V.A. Wait Times Now Shorter Than for Private Doctors

By | January 22, 2019

Wait times for an appointment at Veterans Affairs hospitals have decreased since 2014 and are now, on average, shorter than those in the private sector, a new study shows.

Researchers used V.A. data to calculate wait times for about 17 million appointments. The public sector data came from a survey conducted by a physicians’ search firm in nearly 2,000 medical offices in 30 major and midsize metropolitan areas.

The study, in JAMA Network Open, covered four specialties: primary care, cardiology, dermatology and orthopedics.

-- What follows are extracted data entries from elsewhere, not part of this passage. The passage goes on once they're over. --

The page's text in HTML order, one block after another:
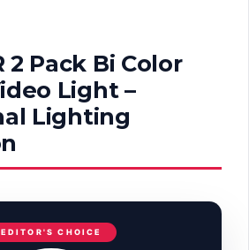
2 Pack Bi Color
Light –
Lighting
EDITOR'S CHOICE
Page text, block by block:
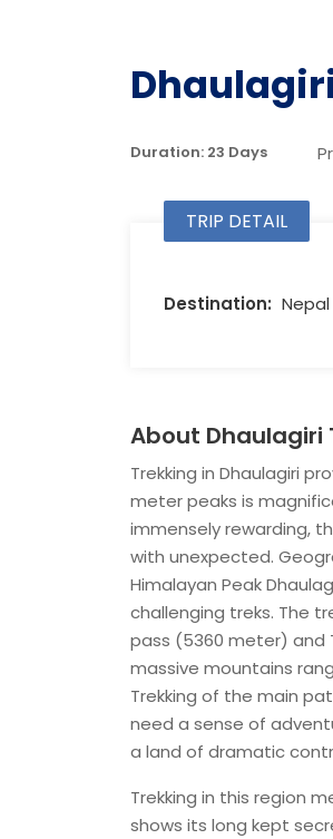
Duration: 23 Days
TRIP DETAIL
Destination: Nepal
About Dhaulagiri
Trekking in Dhaulagiri
meter peaks is
immensely rewarding,
with unexpected.
Himalayan Peak
challenging treks. The
pass (5360 meter) and
massive mountains
Trekking of the main
need a sense of
a land of dramatic
Trekking in this region
shows its long kept
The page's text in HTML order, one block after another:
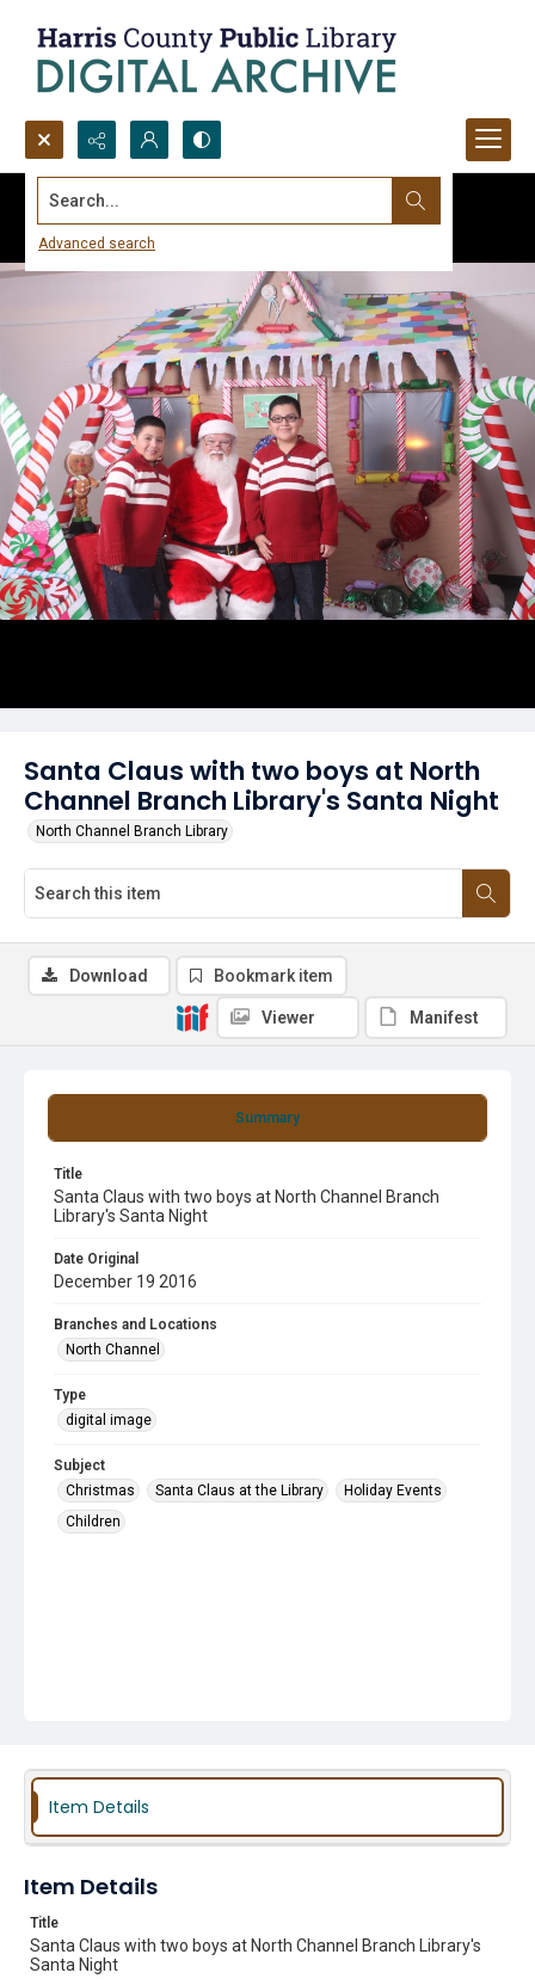
Search...
Advanced search
Santa Claus with two boys at North
Channel Branch Library's Santa Night
North Channel Branch Library
Summary
Title
Santa Claus with two boys at North Channel Branch
Library's Santa Night
Date Original
December 19 2016
Branches and Locations
North Channel
Type
digital image
Subject
Christmas
Santa Claus at the Library
Holiday Events
Children
Download Bookmark item
Viewer Manifest
Item Details
Item Details
Title
Santa Claus with two boys at North Channel Branch Library's
Santa Night
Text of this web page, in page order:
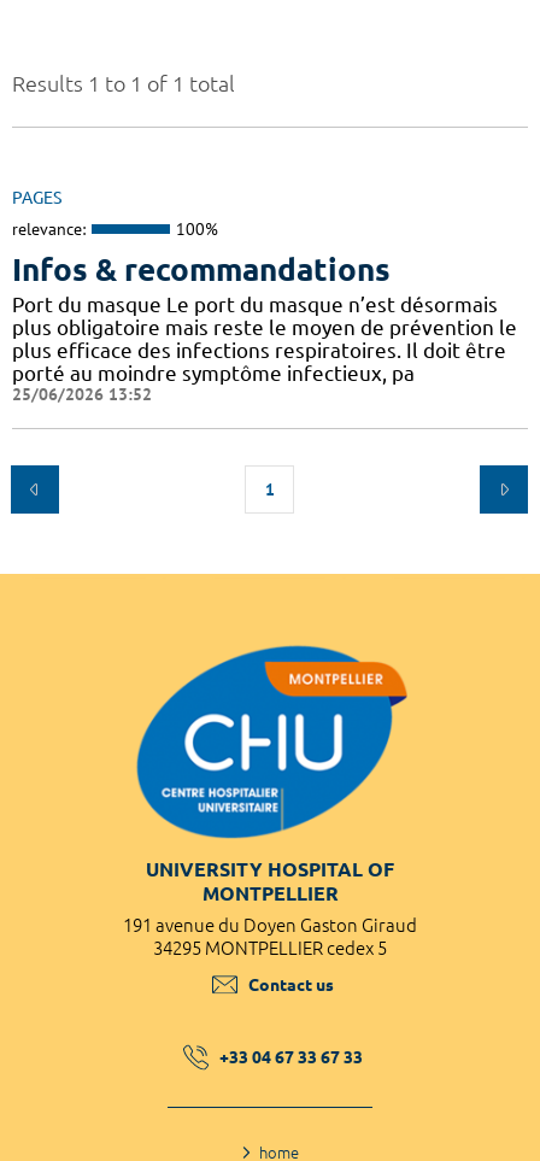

In 2014 the average wait time in V.A. hospitals was 22.5 days, compared with 18.7 in the private sector, a statistically insignificant difference. But by 2017, mean wait time at V.A. hospitals had gone down to 17.7 days, while rising to 29.8 for private practitioners.

Wait times at V.A. hospitals were shorter in all specialties except orthopedics, which required 20.9 days to get an appointment, compared with 12.4 days in the private sector.

In some geographic areas, particularly in the South, where veterans are retiring in large numbers, longer wait times persist.

“There’s an impression that V.A. hospitals are not as efficient as the private sector,” said the senior author, Dr. David Shulkin, the former Secretary of the Department of Veterans Affairs. “This study shows that we’ve made significant progress, and now wait times in many cases are actually shorter than in the private sector.”